Речь идет о переходе в иную среду обитания, только и всего.
– Молодец! – воскликнул Алеша. – И что предлагаешь?
– Лобби в выборных органах и влияние на правительство. При нормальном капитале – это осуществимо.
Вполне.
Миша Губин через стол дотянулся и добавил ему в фужер свежего пивка:
– Заслужил свою выпивку, герой!
Через минуту Михайлов распустил подельщиков, в комнате они остались вдвоем с Серго.
– Что об этом думаешь? – спросил Алеша.
Серго не стал мямлить и уворачиваться по своей природной мужицкой привычке:
– Без Елизара не сдюжим.
Алеша грустно покачал головой:
– Серенький, когда наконец проснешься? Елизар нас обоих давно к вышке приговорил. Даже не понимаю, чего медлит.
– К старости боится пуп надорвать. За ним и так трупы штабелями. Но, конечно, на объединение он вряд ли пойдет. Зачем ему… Кстати, что думаешь про Башлыкова?
– Это твой человек, не мой.
– Тут такой выходит расклад: если валить старика, то.., без Башлыкова никак.
– По зубам ему?
– Еще бы! – смягчился сердцем Серго. – От этого бредового майора меня иной раз оторопь берет. Полагаю, за солидный куш он к завтрему пол-Москвы передавит.
– Пол-Москвы не надо, – улыбнулся Алеша, – а старого черта все равно придется потревожить. Хотя ему, видишь, и динамит нипочем.
– Крепко жить хочет, падаль.
Таня Француженка кинулась во все тяжкие, леча тоску. Первым делом наведалась к старинному сердечному другу Лошакову. Разглядя ее через глазок, профессор отомкнул чугунные засовы, распахнул дверь и заверещал что-то невразумительное, радостное, кланяясь и гримасничая, точно китайский болванчик. Таня вместо приветствия с ходу влепила ему дружескую оплеуху и прошествовала в комнату. Лошаков плелся за ней, заторможенно подвывая.
– Господи, Андрей Платонович, на кого ты стал похож?!

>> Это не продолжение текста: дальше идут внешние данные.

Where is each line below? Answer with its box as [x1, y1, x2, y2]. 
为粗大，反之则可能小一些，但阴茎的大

Годы действительно не пощадили страдальца. Обрюзгший, тучный, заплесневелый, но с сияющими наивной голубизной глазками, он был весь как воплощение власти рока над рассудком. Куда подевались его спокойная рассудительность и мягкие, обволакивающие манеры дамского угодника. Счастливое десятилетие прогрессивных реформ наложило на него роковую печать.

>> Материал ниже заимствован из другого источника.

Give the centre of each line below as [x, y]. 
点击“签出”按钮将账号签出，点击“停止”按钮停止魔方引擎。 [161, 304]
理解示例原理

Каждая жилочка у него ныла. На заре перестройки, доверясь меченому властолюбцу, он вместе со всем народом восторженно устремился на подвиг сокрушения ненавистного коммунячьего режима. Отложив в дальний угол научные труды, стал завсегдатаем всех демократических митингов и тусовок, сочинял прокламации, вел активную агитационную работу в массах и в конце концов удостоился личной дружбы двух великих людей современности – православного пастыря Глеба и изумительного остроумца и аристократа Гаврилы Попова. Когда взошло божественное солнце августа, стоял рядом с ними в праздничной толпе и, не стыдясь слез упоения, впитывал вдохновенную речь Бориса Николаевича, перышком взлетевшего на поверженный танк. Каждое его святое слово каменной плитой рушилось на головы взбесившихся партаппаратчиков в Кремле, замысливших усыпить прозревший, но слепой народ иезуитскими песнопениями. В незабываемый день Лошаков и сам чувствовал себя былинным витязем, призванным спасти беспомощное людское стадо от нового, еще более изощренного ига. Пронизывающий вихрь революции скорчил его интеллигентское тельце в сладострастной судороге.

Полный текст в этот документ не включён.